WHAT IS REQUIRED: Copy out exactly the lines from the line containing "Documents (0)" to the end of the listing.
━━━━━ RECORDS FOR THIS TASK ━━━━━
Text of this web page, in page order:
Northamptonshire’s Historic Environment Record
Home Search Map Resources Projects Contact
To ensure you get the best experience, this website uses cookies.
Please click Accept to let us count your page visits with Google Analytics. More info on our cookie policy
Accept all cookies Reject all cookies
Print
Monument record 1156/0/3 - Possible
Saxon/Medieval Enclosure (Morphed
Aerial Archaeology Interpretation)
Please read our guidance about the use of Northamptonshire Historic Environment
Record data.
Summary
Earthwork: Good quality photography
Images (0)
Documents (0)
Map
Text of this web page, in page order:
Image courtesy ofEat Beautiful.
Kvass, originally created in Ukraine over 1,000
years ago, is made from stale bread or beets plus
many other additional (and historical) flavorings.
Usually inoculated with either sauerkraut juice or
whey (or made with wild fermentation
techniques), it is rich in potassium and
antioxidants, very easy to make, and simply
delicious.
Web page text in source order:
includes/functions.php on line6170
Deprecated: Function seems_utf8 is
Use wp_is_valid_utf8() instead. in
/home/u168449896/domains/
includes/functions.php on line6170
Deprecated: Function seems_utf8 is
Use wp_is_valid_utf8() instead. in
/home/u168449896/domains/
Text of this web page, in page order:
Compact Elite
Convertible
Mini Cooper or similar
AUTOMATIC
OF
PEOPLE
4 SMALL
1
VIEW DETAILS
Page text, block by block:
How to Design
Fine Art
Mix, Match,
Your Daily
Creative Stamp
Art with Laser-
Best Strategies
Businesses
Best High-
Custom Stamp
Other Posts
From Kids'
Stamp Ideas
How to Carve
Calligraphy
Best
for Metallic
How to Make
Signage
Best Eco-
━━━━━
FINISHED TASK:
Documents (0)
Map
Text of this web page, in page order:
Image courtesy ofEat Beautiful.
Kvass, originally created in Ukraine over 1,000
years ago, is made from stale bread or beets plus
many other additional (and historical) flavorings.
Usually inoculated with either sauerkraut juice or
whey (or made with wild fermentation
techniques), it is rich in potassium and
antioxidants, very easy to make, and simply
delicious.
Web page text in source order:
includes/functions.php on line6170
Deprecated: Function seems_utf8 is
Use wp_is_valid_utf8() instead. in
/home/u168449896/domains/
includes/functions.php on line6170
Deprecated: Function seems_utf8 is
Use wp_is_valid_utf8() instead. in
/home/u168449896/domains/
Text of this web page, in page order:
Compact Elite
Convertible
Mini Cooper or similar
AUTOMATIC
OF
PEOPLE
4 SMALL
1
VIEW DETAILS
Page text, block by block:
How to Design
Fine Art
Mix, Match,
Your Daily
Creative Stamp
Art with Laser-
Best Strategies
Businesses
Best High-
Custom Stamp
Other Posts
From Kids'
Stamp Ideas
How to Carve
Calligraphy
Best
for Metallic
How to Make
Signage
Best Eco-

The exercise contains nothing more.